Je me lève d'un bond et attrape son bras.

— Alors, elle a fini par te lâcher ta petite sangsue ? Je le taquine.

Il lève les yeux au ciel avant de m'indiquer Taylor d'un mouvement de la tête.

— C'est qui ? Il te fait chier ?

Taylor lève les bras en signe de paix en secouant la tête.

— Du calme, mec. Je suis juste un ami. Emily, je ne savais pas que tu avais un petit-ami, désolé.

Totalement surprise, je lâche le bras d'Isaac.

— Petit-ami ? Ah mais non, tu n'y es pas du tout. Isaac est mon meilleur ami.

Taylor m'observe, puis Isaac un long moment avant d'hocher la tête.

— D'accord, je pensais que je m'étais mis dans la panade, l'espace d'un instant. Tout va bien alors...

Sa dernière phrase sonne plus comme une question à l'attention d'Isaac qui ne semble avoir envie de plaisanter. Il ne veut pas se dérider alors je lui explique que Taylor est mon voisin de table à mon option d'écriture. Mon meilleur ami a toujours été comme ça : sur ses gardes concernant les inconnus masculins. Lorsque Zoey et moi lui rappelions qu'il abusait, il nous rétorquait que lui, savait ce qui se disait dans les vestiaires.

— Ouais, je souffle. Ça ne va pas être simple, le prof a l'air d'être très exigeant. J'ai l'impression que cette matière va me prendre plus de temps que tous mes cours réunis.

Taylor pouffe avant de me presser l'épaule avec compassion sous le regard froid d'Isaac.

— Oh, comme je te comprends. Mr Cooper a l'air de t'avoir dans le collimateur, en plus. Il n'arrêtait pas de te lancer des regards. Vraiment flippant. Heureusement que tu ne fais pas partie de ces filles qu'on a en classe, qui sont là uniquement pour mater le nouveau prof.

Isaac prend une longue gorgée de son eau pétillante avant de s'accroupir face à nous. Il se penche ensuite vers Taylor, avec un air de conspirateur sur le visage.

— Toi aussi, tu ne comprends pas pourquoi elles sont toutes à fond sur lui ? Demande-t-il sur le ton de la confidence.

Taylor hoche vivement la tête en renchérissant qu'il n'a rien d'extraordinaire et que le soleil a vraiment dû trop taper sur nos crânes cet été. Ils pouffent ensuite, la réserve d'Isaac semble avoir disparu et moi... Moi je me sens piquée à vif.

— Je ne suis pas à fond sur lui, moi.

Ma remarque me semble ridicule, d'autant plus qu'elle laisse clairement transparaître mon mensonge. Bien entendu, qu'il ne me laisse pas de glace. Il faudrait être aveugle pour ne pas être sous son charme. Ce professeur est un fantasme sur pattes. Il suffit de voir qu'élèves et enseignantes le regardent d'une façon qui ne laisse planer aucun doute, pour s'en rendre bien compte. Mais moi, je n'ai pas envie de passer pour ces imbéciles qui le suivent partout et qui laissent une traînée de bave derrière elles, tel des escargots.

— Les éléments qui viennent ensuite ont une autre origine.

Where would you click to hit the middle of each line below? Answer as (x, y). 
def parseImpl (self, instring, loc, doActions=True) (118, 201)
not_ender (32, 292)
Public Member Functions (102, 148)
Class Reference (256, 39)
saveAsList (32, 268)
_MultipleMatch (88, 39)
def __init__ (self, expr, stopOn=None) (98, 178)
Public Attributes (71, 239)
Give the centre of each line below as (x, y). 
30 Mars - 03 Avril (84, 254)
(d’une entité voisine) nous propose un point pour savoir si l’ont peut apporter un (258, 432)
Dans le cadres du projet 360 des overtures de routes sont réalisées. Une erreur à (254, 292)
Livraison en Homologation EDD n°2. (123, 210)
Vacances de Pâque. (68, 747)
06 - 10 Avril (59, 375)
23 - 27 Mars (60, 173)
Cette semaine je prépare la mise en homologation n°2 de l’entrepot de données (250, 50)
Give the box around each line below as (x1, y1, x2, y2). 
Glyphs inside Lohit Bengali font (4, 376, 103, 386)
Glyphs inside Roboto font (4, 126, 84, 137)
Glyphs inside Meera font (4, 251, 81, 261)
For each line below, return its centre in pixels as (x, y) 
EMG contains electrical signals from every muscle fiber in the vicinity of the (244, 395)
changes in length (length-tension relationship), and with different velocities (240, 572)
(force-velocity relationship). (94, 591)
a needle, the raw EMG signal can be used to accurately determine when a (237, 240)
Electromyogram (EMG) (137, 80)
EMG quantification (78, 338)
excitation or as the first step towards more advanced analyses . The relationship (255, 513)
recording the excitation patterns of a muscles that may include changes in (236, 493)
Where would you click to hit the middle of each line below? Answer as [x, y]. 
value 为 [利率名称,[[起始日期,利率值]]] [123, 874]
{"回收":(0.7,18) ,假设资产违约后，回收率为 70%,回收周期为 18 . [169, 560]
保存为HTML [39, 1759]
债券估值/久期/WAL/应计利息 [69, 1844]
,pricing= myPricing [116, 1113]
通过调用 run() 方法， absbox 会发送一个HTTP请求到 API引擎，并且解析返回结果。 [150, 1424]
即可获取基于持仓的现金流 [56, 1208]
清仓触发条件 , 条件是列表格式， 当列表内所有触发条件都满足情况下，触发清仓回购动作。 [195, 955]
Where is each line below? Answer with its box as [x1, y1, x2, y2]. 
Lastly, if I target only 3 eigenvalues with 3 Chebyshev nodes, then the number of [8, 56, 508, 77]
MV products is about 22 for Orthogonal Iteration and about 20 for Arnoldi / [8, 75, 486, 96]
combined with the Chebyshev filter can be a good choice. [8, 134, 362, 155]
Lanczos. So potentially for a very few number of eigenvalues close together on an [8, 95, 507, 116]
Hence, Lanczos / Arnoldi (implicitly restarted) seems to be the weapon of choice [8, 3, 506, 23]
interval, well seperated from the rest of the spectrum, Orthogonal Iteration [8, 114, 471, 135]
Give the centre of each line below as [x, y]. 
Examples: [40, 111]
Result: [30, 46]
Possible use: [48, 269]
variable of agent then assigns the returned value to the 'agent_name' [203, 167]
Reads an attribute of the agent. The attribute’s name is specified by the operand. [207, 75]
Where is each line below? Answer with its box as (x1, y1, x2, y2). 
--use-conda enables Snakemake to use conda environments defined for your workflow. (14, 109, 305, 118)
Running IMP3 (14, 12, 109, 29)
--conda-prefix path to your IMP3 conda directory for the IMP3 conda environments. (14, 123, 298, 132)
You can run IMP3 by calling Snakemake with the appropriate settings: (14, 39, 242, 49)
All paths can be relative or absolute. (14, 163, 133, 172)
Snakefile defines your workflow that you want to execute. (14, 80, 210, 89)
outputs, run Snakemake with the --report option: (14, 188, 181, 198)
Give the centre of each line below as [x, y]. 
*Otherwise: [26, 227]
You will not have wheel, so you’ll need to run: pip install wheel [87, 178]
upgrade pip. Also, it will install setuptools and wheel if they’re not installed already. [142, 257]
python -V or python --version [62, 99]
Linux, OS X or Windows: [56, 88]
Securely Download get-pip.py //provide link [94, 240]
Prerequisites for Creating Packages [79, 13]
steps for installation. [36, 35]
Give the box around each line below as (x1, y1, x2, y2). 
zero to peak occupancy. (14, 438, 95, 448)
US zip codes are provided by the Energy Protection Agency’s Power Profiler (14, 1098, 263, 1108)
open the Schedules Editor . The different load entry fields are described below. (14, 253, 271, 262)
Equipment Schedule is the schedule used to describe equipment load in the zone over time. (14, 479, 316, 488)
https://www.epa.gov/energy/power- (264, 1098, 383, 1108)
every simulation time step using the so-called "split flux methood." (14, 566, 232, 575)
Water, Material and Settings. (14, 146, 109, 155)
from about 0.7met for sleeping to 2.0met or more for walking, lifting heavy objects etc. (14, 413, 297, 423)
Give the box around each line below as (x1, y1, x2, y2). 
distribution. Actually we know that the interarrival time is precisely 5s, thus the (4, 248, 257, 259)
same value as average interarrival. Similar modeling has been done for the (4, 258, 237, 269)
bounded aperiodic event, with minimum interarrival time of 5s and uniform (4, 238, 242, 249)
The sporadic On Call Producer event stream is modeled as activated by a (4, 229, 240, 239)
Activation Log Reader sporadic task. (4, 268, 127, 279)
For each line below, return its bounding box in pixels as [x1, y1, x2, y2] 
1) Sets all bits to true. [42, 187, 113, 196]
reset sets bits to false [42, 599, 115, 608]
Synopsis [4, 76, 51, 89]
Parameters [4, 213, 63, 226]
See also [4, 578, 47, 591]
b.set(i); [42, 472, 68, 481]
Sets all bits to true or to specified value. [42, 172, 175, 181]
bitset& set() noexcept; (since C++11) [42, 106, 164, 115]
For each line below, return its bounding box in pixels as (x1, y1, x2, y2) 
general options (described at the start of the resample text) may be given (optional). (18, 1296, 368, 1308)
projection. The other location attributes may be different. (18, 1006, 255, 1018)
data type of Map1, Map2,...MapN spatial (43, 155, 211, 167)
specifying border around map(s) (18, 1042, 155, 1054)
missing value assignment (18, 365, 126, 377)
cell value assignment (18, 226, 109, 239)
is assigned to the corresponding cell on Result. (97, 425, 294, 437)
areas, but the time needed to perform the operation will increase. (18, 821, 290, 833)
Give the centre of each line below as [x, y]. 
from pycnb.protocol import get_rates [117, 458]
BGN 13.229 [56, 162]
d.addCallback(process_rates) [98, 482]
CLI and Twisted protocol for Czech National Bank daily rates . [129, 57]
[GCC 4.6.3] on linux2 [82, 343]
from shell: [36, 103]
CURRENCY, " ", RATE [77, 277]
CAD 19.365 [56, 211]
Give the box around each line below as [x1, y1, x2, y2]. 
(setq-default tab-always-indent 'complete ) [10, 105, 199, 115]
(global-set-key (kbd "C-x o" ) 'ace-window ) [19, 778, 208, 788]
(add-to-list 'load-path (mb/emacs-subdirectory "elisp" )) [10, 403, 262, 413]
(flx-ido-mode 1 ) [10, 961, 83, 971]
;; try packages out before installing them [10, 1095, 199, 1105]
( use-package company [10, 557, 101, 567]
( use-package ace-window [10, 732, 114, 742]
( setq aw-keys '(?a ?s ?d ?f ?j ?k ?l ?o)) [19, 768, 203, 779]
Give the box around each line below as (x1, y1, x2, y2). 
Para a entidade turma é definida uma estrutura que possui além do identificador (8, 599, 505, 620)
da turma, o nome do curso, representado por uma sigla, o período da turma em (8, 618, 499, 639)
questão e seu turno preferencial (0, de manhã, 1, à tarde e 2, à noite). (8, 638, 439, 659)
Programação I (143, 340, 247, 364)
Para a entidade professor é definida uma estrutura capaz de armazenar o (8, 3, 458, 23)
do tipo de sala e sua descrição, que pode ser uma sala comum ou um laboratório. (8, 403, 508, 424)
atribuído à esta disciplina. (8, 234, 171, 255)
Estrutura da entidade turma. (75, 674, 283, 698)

— Oui, Emily, se moque Isaac. On sait bien que tu finiras nonne.

J'ouvre la bouche, choquée. Je sens le rouge me monter aux joues. Il a vraiment osé me dire ça, cet imbécile ? Je vais le tuer.

— T'es sérieux ? Tu me prends pour qui ? Une sainte ?

Je me lève d'un bond, passablement énervée. Je sais qu'il n'est pas réellement sérieux lorsqu'il dit ça, mais je me sens obligée de me défendre. Je n'ai pas envie de passer pour ce genre de fille devant Taylor. Je ne le connais que depuis un jour, et ça m'embêterais fortement qu'il pense que je suis une prude ou que sais-je encore...

— Je plaisante, Emily.

Isaac se lève à son tour et me tend les bras pour que je puisse m'y blottir et lui pardonner, mais je n'en ai pas trop envie. Je lui lance un regard agacé avant de me tourner vers Taylor qui se marre comme un gosse de cinq ans. Je remarque alors qu'il tient un joint entamé dans sa main gauche et je suis surprise de ne pas avoir remarqué qu'il l'avait allumé. Son euphorie soudaine est alors un peu moins mystérieuse.

— T'inquiète, me bouscule-t-il. Je vais le dire à personne !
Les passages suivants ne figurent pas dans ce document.